Research & Papers

Revealing Geography-Driven Signals in Zone-Level Claim Frequency Models: An Empirical Study using Environmental and Visual Predictors

OpenStreetMap and satellite imagery improve motor insurance risk models by up to 12%

Deep Dive

A new study by Sherly Alfonso-Sánchez, Cristián Bravo, and Kristina G. Stankova, published on arXiv (2604.21893), explores how geographic data from alternative sources can enhance motor insurance claim frequency models. Using the BeMTPL97 dataset, the researchers adopted a zone-level framework to predict claims at the postcode level, incorporating environmental indicators from OpenStreetMap and CORINE Land Cover, as well as orthoimagery from the Belgian National Geographic Institute. They tested three baseline models—generalized linear models (GLMs), regularized GLMs, and gradient-boosted trees—alongside convolutional neural networks for raw imagery.

The results reveal that augmenting traditional actuarial variables with geographic information significantly improves accuracy. Both linear and tree-based models benefited most from combining coordinates with environmental features extracted at a 5 km scale, yielding an 8-12% improvement in predictive performance. Image embeddings from pretrained vision transformers enhanced accuracy and stability for regularized GLMs only when environmental features were absent.
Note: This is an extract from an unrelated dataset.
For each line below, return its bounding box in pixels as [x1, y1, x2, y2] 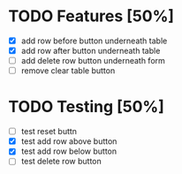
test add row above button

The study concludes that the predictive value of geography depends more on how it's represented than on model complexity, offering a practical pathway for insurers to incorporate spatial context despite limited individual-level data.

Key Points
  • Environmental features at 5 km scale improved model accuracy by 8-12% across GLMs and gradient-boosted trees
  • Image embeddings from vision transformers only helped when environmental data was missing, boosting regularized GLM stability
  • Study used BeMTPL97 dataset with OpenStreetMap, CORINE Land Cover, and Belgian orthoimagery for zone-level predictions

Why It Matters

Insurers can now leverage free geographic data to refine risk models, potentially lowering premiums for safer zones.